“Why do I write? Perhaps in order not to go mad.”
Elie Wiesel

author: Nicole J. LeBoeuf

actually writing blog

The unsung heroes of Mardi Gras, and the mountains of waste they have to clear.
someone's gotta clean up all this mess
Wed 2020-06-24 22:38:33 (in context)
  • 34 words (if poetry, lines) long

Wow, I suck at this Social Media Self-Promotion thing. I keep forgetting to tell you about my latest poem publication. It's "The Mardi Gras Tree," and you can read it in the very latest edition of Eternal Haunted Summer--the Summer Solstice 2020 issue, whose theme is "Holy Days."

The holy day being commemorated in "The Mardi Gras Tree" is, as you might expect, Fat Tuesday. But it's not about the day of festival and celebration so much as it is about the hangover and mundane clean-up duty of the afternoon after the parades have all passed by, and the morning after when it's time to get back to work. The transition from one to the other happens much sooner than you might think. New Orleans natives know how the unofficial final floats in any parade are the police cars whoop-whooping at spectators to let them know the show's over, and after that the huge street-cleaning trucks with the round brushes and the jets of water scouring the street. Many a child raised in the area knows better than to leave before those vehicles show up--it ain't over until it's over, after all--and many a parent disappoints their kid by yanking them away before that happens--gotta get to the car and vacate your parking spot ahead of everyone else, for fear of having to sit bored in your car waiting for your turn to leave.

(That latter impulse I see at concert venues, with drivers fleeing after the last song proper but before the encore so as to spare themselves the inevitable traffic jam.)

I really like what editor Rebecca Buchanan has to say about my poem: that it illustrates "just how hard it can be to leave sacred space and return to mundane reality." I hadn't thought of it that way--Mardi Gras as sacred space--I'd thought of it more as a drunken Bacchanalia out of which we stumble blearily with a hangover and a certain dread of being confronted with whatever stupid shit we did while the rules of society were temporarily suspended. But that suspension of rules really is a liminal zone, a place where reality is on hold, a "time that is not a time, a place that is not a place" as we Wiccans often say about the magic circles we construct for the purpose of ritual. It was quite normal for a kid growing up in the area to have the entire week of Fat Tuesday off, which made it that much harder to return to everyday life the following week.

(Many of my friends and their families used the week to head up to Colorado ski resorts, a choice I found baffling. Why, I thought, would anyone leave New Orleans during the week of Mardi Gras? Didn't they know Mardi Gras was the best time to be a New Orleanian? Now, ironically enough, I'm in Colorado full time. I still haven't really learned to ski, though.)
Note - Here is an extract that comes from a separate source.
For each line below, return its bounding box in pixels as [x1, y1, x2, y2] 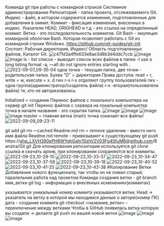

Anyway, thanks to such neighborhood monuments as the titular crepe myrtle tree on Bonnabel Boulevard--and I'm sure there are landmark trees like it all over the Greater New Orleans Area; that's just the one maintained in my particular stomping grounds in Metairie--pieces of sacred space celebrate Fat Tuesday all year round. Come spring and summer, they rain petals and pollen down on unsuspecting passersby while their perennial plastic fruit clinks and clatters. "Throw me something, Mister." There are also the barely hopeful idiots in the French Quarter who'll half-heartedly offer anyone presenting as female a string of cheap beads if she should "take it off" and "show your tits"; I guess they're part of the year-round ritual space of carnival, too. I prefer the trees.

I wrote "The Mardi Gras Tree" this year as part of a Codex contest called "Victory in Verse." The contest ran four weeks. The first week called for short poems, twenty lines or less, which were otherwise unrestricted. During the second week, we wrote short formal verse. The third week was all about visual poetry: erasure poems, concrete poetry, found poetry, and other experiments. And the fourth week, dubbed "Take your best shot" (although I seem to persist in misremembering it as "Do Your Verse") featured whatever the hell you wanted to do at whatever length you chose.

The contest facilitator gave us a lot of prompts to spark contestants' imaginations, both pictoral and verbal. One of them was the photo I've included here. Given where I'm from, it was inevitable that it would catch my eye. Thus was born my poem "The Mardi Gras Tree," which I'm so proud to see featured in Eternal Haunted Summer, and so pleased now to share with you.